Answer: There was an atomizer in the first part of the experiment that could separate the drips to the lowest feasible size. Despite the fact that it did not create any oil molecules. Everything is based on the likelihood that at least one drop will contain a single ion. The initial electric fields are kept at their lowest powers at the start of the experiment. The voltage is gradually raised until a few drips begin to rise. Different terminal velocities may then be achieved by varying voltages, and e/m can be determined. There's also the possibility that e/m will turn out to be multiples of each other.
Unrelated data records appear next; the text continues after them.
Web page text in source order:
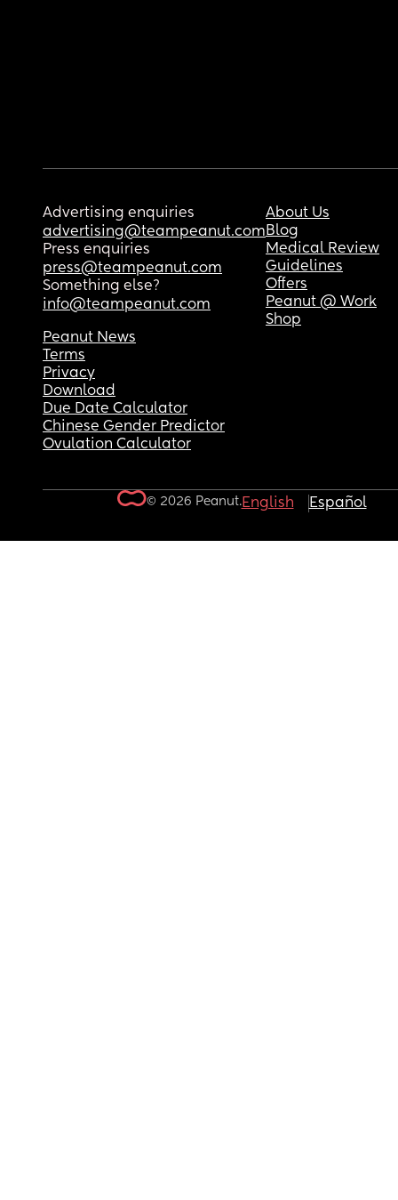
Advertising enquiries
advertising@teampeanut.com
Press enquiries
press@teampeanut.com
Something else?
info@teampeanut.com
About Us
Blog
Medical Review
Guidelines
Offers
Peanut @ Work
Shop
Peanut News
Terms
Privacy
Download
Due Date Calculator
Chinese Gender Predictor
Ovulation Calculator
© 2026 Peanut.English Español
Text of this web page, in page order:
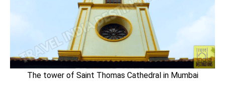
The tower of Saint Thomas Cathedral in Mumbai
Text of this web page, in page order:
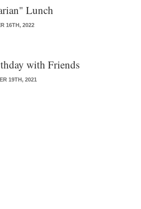
Lunch
16TH, 2022
with Friends
19TH, 2021
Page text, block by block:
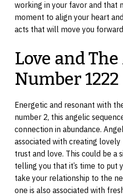
working in your favor and that
moment to align your heart
acts that will move you
Love and
Number 1222
Energetic and resonant with
number 2, this angelic
connection in abundance.
associated with creating
trust and love. This could be a
telling you that it’s time to put
take your relationship to the
one is also associated with
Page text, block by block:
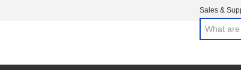
Sales &
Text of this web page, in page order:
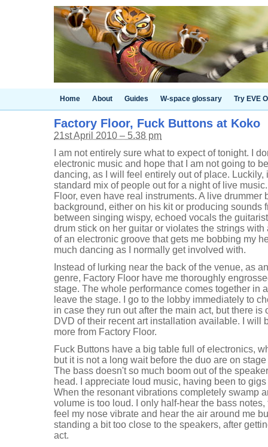
Home About Guides W-space glossary Try EVE
Factory Floor, Fuck Buttons at Koko
21st April 2010 – 5.38 pm
I am not entirely sure what to expect of tonight. I
electronic music and hope that I am not going to
dancing, as I will feel entirely out of place. Luckily,
standard mix of people out for a night of live
Floor, even have real instruments. A live drummer
background, either on his kit or producing sounds
between singing wispy, echoed vocals the
drum stick on her guitar or violates the strings
of an electronic groove that gets me bobbing my
much dancing as I normally get involved with.
Instead of lurking near the back of the venue, as
genre, Factory Floor have me thoroughly
stage. The whole performance comes together in
leave the stage. I go to the lobby immediately to
in case they run out after the main act, but there
DVD of their recent art installation available. I will
more from Factory Floor.
Fuck Buttons have a big table full of electronics,
but it is not a long wait before the duo are on
The bass doesn't so much boom out of the
head. I appreciate loud music, having been to
When the resonant vibrations completely swamp
volume is too loud. I only half-hear the bass
feel my nose vibrate and hear the air around me
standing a bit too close to the speakers, after
act.
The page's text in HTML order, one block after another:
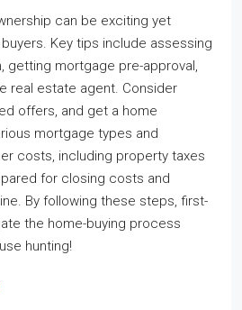
can be exciting yet
Key tips include assessing
getting mortgage pre-approval,
real estate agent. Consider
offers, and get a home
mortgage types and
costs, including property taxes
for closing costs and
By following these steps, first-
the home-buying process
hunting!
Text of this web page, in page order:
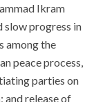
Ikram
slow progress in
among the
peace process,
parties on
and release of
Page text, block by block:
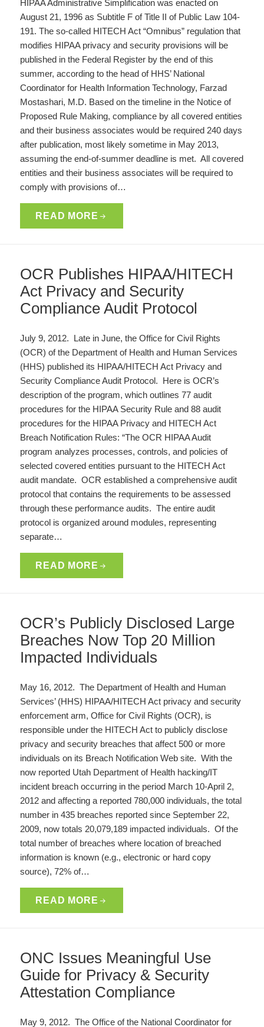
HIPAA Administrative Simplification was enacted on
August 21, 1996 as Subtitle F of Title II of Public Law 104-
191. The so-called HITECH Act “Omnibus” regulation that
modifies HIPAA privacy and security provisions will be
published in the Federal Register by the end of this
summer, according to the head of HHS’ National
Coordinator for Health Information Technology, Farzad
Mostashari, M.D. Based on the timeline in the Notice of
Proposed Rule Making, compliance by all covered entities
and their business associates would be required 240 days
after publication, most likely sometime in May 2013,
assuming the end-of-summer deadline is met. All covered
entities and their business associates will be required to
comply with provisions of…
READ MORE
OCR Publishes HIPAA/HITECH
Act Privacy and Security
Compliance Audit Protocol
July 9, 2012. Late in June, the Office for Civil Rights
(OCR) of the Department of Health and Human Services
(HHS) published its HIPAA/HITECH Act Privacy and
Security Compliance Audit Protocol. Here is OCR’s
description of the program, which outlines 77 audit
procedures for the HIPAA Security Rule and 88 audit
procedures for the HIPAA Privacy and HITECH Act
Breach Notification Rules: “The OCR HIPAA Audit
program analyzes processes, controls, and policies of
selected covered entities pursuant to the HITECH Act
audit mandate. OCR established a comprehensive audit
protocol that contains the requirements to be assessed
through these performance audits. The entire audit
protocol is organized around modules, representing
separate…
READ MORE
OCR’s Publicly Disclosed Large
Breaches Now Top 20 Million
Impacted Individuals
May 16, 2012. The Department of Health and Human
Services’ (HHS) HIPAA/HITECH Act privacy and security
enforcement arm, Office for Civil Rights (OCR), is
responsible under the HITECH Act to publicly disclose
privacy and security breaches that affect 500 or more
individuals on its Breach Notification Web site. With the
now reported Utah Department of Health hacking/IT
incident breach occurring in the period March 10-April 2,
2012 and affecting a reported 780,000 individuals, the total
number in 435 breaches reported since September 22,
2009, now totals 20,079,189 impacted individuals. Of the
total number of breaches where location of breached
information is known (e.g., electronic or hard copy
source), 72% of…
READ MORE
ONC Issues Meaningful Use
Guide for Privacy & Security
Attestation Compliance
May 9, 2012. The Office of the National Coordinator for
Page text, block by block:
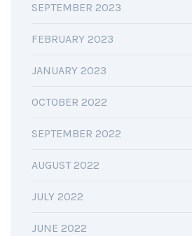
SEPTEMBER 2023
FEBRUARY 2023
JANUARY 2023
OCTOBER 2022
SEPTEMBER 2022
AUGUST 2022
JULY 2022
JUNE 2022
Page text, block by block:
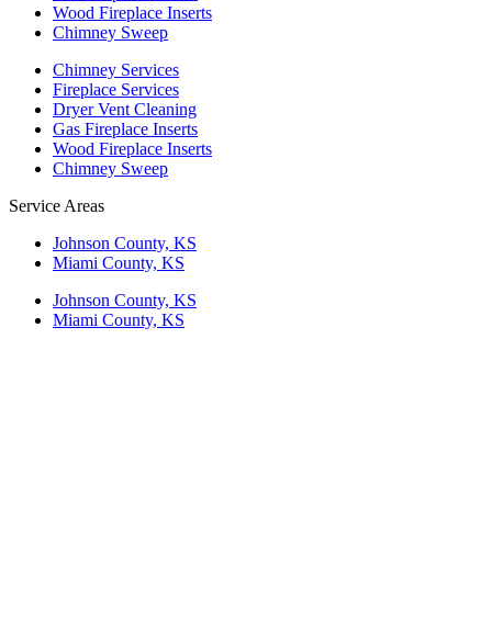
Wood Fireplace Inserts
Chimney Sweep
Chimney Services
Fireplace Services
Dryer Vent Cleaning
Gas Fireplace Inserts
Wood Fireplace Inserts
Chimney Sweep
Service Areas
Johnson County, KS
Miami County, KS
Johnson County, KS
Miami County, KS
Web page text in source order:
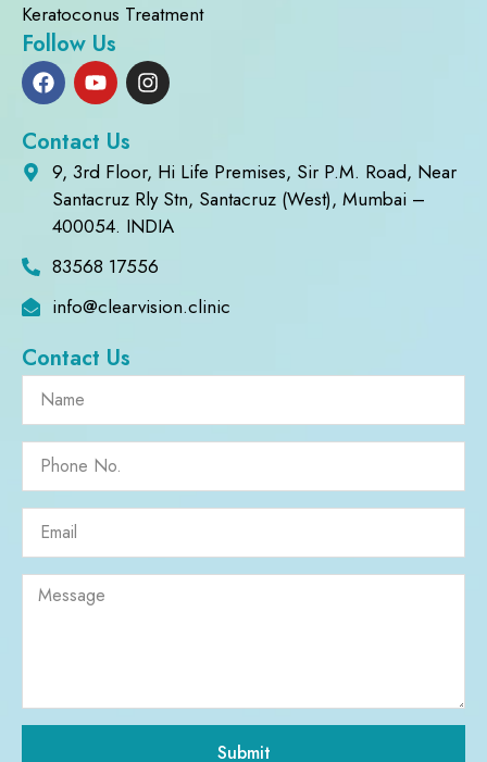
Keratoconus Treatment
Follow Us
Contact Us
9, 3rd Floor, Hi Life Premises, Sir P.M. Road, Near
Santacruz Rly Stn, Santacruz (West), Mumbai –
400054. INDIA
83568 17556
info@clearvision.clinic
Contact Us
Submit

Q2. What is the charge of an electron electrostatic unit?
Answer: esu is the unit of charge in the CGS unit. The magnitude of the charge of electron = 4.8 × 10^-10esu. Esu is substantially smaller than coulombs. ${1 C = 3 \times 10^{9}}^{} e s u$ . The speed of light in decimeters per second is really mathematically equal to the ratio of esu to Coulomb.

Q3. Why did Milliken not use water in place of oil?
Answer: Millikan has experimented with numerous droplet forms. That was their first try, and J.J. Thomson had utilised water droplets in his previous tests. The tiny droplets, however, quickly evaporated due to the light source's heat in less than two seconds.

Mercury, glycerin, and oil were among the potential additional liquids that Millikan and Fletcher discussed. Fletcher created a rudimentary device after purchasing watch grease from the drugstore. It succeeded!

Q4. Why did some oil drops rise and fall quicker than others in Millikan's experiment?
Answer: When thrown from the same height in a vacuum, all items fall at the same speed. However, because mass and charge are not evenly distributed, when an electric field is applied, the downward acceleration of all the drops is the same, but the upward acceleration (due to the field) varies. This indicates that the accelerations of the drops vary significantly depending on the size of the electric field applied.